# unfilled MMTP spots?



## Gino4 (10 Jan 2014)

Does anyone know how many MMTP spots went unfilled this year? The CF is hiring MOTP-types like mad and its made me curious...

Thanks!


----------



## DAA (10 Jan 2014)

Gino4 said:
			
		

> Does anyone know how many MMTP spots went unfilled this year? The CF is hiring MOTP-types like mad and its made me curious...
> 
> Thanks!



2 short of 2 dozen.

If you are good at math, you can figure it out...


----------



## Gino4 (15 Jan 2014)

22 spots went unfilled?!?!?

Are you serious?


----------



## DAA (15 Jan 2014)

Gino4 said:
			
		

> 22 spots went unfilled?!?!?
> 
> Are you serious?



 :nod:


----------



## Gino4 (15 Jan 2014)

How did you come across this info?


----------



## PokaYoke (13 Jun 2014)

Gino4 said:
			
		

> Does anyone know how many MMTP spots went unfilled this year?

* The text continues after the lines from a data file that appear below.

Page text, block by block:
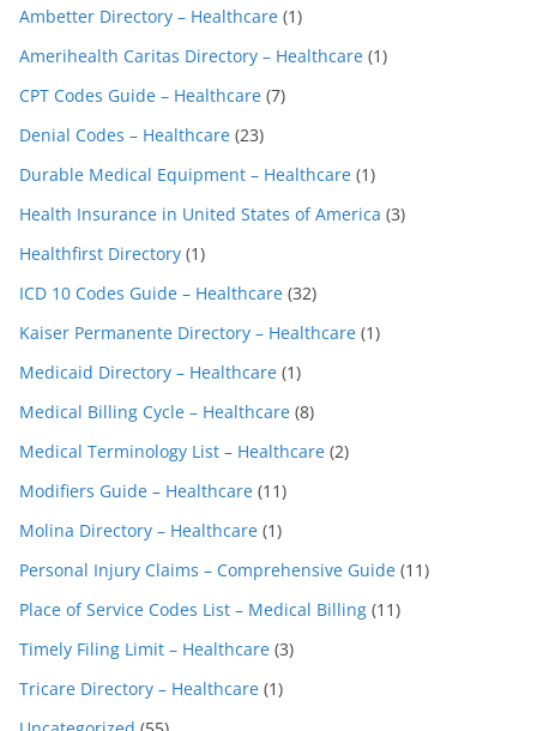
Ambetter Directory – Healthcare (1)
Amerihealth Caritas Directory – Healthcare (1)
CPT Codes Guide – Healthcare (7)
Denial Codes – Healthcare (23)
Durable Medical Equipment – Healthcare (1)
Health Insurance in United States of America (3)
Healthfirst Directory (1)
ICD 10 Codes Guide – Healthcare (32)
Kaiser Permanente Directory – Healthcare (1)
Medicaid Directory – Healthcare (1)
Medical Billing Cycle – Healthcare (8)
Medical Terminology List – Healthcare (2)
Modifiers Guide – Healthcare (11)
Molina Directory – Healthcare (1)
Personal Injury Claims – Comprehensive Guide (11)
Place of Service Codes List – Medical Billing (11)
Timely Filing Limit – Healthcare (3)
Tricare Directory – Healthcare (1)
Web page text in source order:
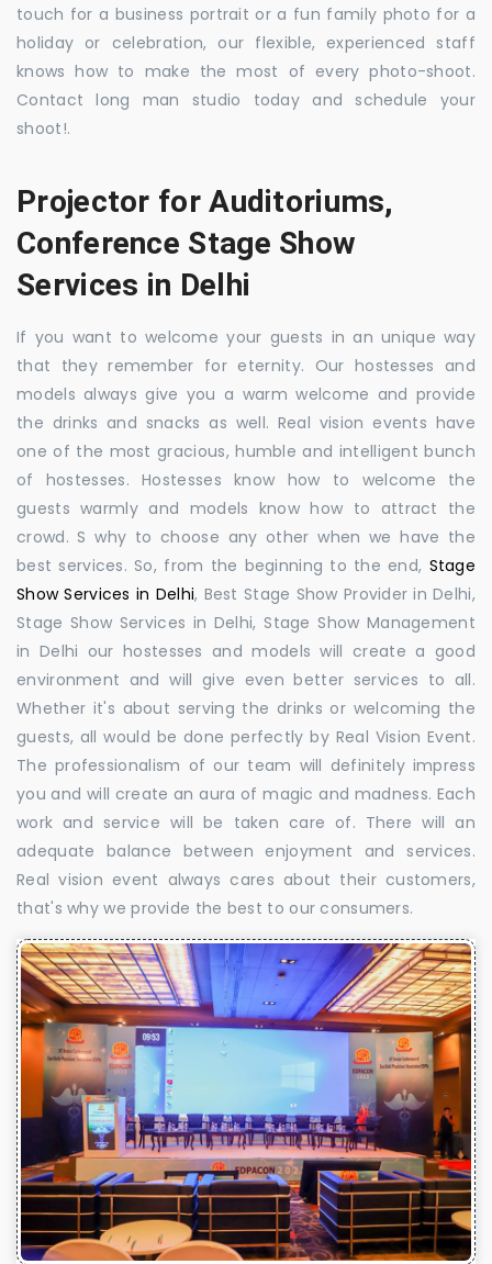
touch for a business portrait or a fun family photo for a
holiday or celebration, our flexible, experienced staff
knows how to make the most of every photo-shoot.
Contact long man studio today and schedule your
shoot!.
Projector for Auditoriums,
Conference Stage Show
Services in Delhi
If you want to welcome your guests in an unique way
that they remember for eternity. Our hostesses and
models always give you a warm welcome and provide
the drinks and snacks as well. Real vision events have
one of the most gracious, humble and intelligent bunch
of hostesses. Hostesses know how to welcome the
guests warmly and models know how to attract the
crowd. S why to choose any other when we have the
best services. So, from the beginning to the end, Stage
Show Services in Delhi, Best Stage Show Provider in Delhi,
Stage Show Services in Delhi, Stage Show Management
in Delhi our hostesses and models will create a good
environment and will give even better services to all.
Whether it's about serving the drinks or welcoming the
guests, all would be done perfectly by Real Vision Event.
The professionalism of our team will definitely impress
you and will create an aura of magic and madness. Each
work and service will be taken care of. There will an
adequate balance between enjoyment and services.
Real vision event always cares about their customers,
that's why we provide the best to our consumers.
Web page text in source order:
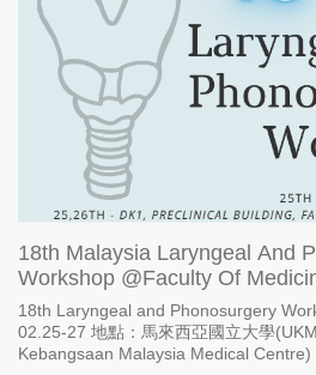
18th Malaysia Laryngeal And
Workshop @Faculty Of
18th Laryngeal and Phonosurgery
02.25-27 地點：馬來西亞國立大學
Kebangsaan Malaysia Medical Centre) 為期三天的課程將結合

The CF is hiring MOTP-types like mad and its made me curious...
> 
> Thanks!



There were five MMTP seats.  I do not know if they were all filled or not but given their competitiveness, I suspect they were all filled.

You can take a look at the strategic intake plan (SIP) on the DGPR site to see the forecast of seat distribution for upcoming years.  However, this changes each year with the AMOR.


----------